I've spent more time with the Cormen book so far and only a little with "The
Algorithm Design Manual", but have to say I've been disappointed with Cormen
and very impressed by the ADM.

I think the Cormen book has a reputation for being more serious, and it does
give more in-depth mathematical treatments of the algorithms covered—but
honestly, I think it's a mistake to consider it more serious for that reason.
There's a time where I would have stopped reading this comment and ordered the
Cormen book, but I think it's worthwhile to consider criteria for a book being
serious.
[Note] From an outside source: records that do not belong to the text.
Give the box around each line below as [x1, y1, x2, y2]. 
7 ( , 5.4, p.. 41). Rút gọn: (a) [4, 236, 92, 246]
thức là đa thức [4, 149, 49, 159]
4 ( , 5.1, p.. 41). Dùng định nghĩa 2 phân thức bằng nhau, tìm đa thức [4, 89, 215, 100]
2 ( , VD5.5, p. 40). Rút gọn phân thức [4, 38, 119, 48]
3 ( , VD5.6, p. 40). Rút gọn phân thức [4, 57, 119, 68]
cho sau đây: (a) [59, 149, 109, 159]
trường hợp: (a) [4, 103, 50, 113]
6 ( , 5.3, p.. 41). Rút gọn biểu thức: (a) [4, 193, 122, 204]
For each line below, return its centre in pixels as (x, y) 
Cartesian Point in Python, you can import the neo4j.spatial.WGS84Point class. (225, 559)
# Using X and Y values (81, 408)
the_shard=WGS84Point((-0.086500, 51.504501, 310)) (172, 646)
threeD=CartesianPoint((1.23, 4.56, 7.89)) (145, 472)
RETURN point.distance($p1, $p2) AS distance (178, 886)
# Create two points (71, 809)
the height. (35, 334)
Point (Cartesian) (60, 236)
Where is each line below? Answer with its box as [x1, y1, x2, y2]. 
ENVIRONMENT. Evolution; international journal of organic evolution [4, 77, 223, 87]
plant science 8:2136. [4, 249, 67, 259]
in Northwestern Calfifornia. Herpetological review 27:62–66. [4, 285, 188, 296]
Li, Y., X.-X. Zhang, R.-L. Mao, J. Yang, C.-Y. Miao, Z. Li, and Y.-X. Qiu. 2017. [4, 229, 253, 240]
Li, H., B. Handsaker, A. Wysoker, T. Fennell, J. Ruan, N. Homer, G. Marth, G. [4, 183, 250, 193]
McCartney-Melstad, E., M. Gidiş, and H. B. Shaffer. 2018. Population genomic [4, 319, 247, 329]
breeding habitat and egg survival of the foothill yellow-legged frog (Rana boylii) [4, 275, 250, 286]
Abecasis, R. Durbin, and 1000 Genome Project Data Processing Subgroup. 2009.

In the realm of software, I'll argue that the most important measure
is how much the book improves your ability to create serious software—and
under those conditions, The Algorithm Design Manual takes the prize.

In case there's still ambiguity on what 'serious software' might mean, I'll
point out that the ADM is not a recipe book—I'm not trying to say,
"practically speaking the algorithm problems in software are solved, you just
have to copy and paste the source for the required algorithm." For crafting
difficult, original algorithms, I still think ADM will be more useful.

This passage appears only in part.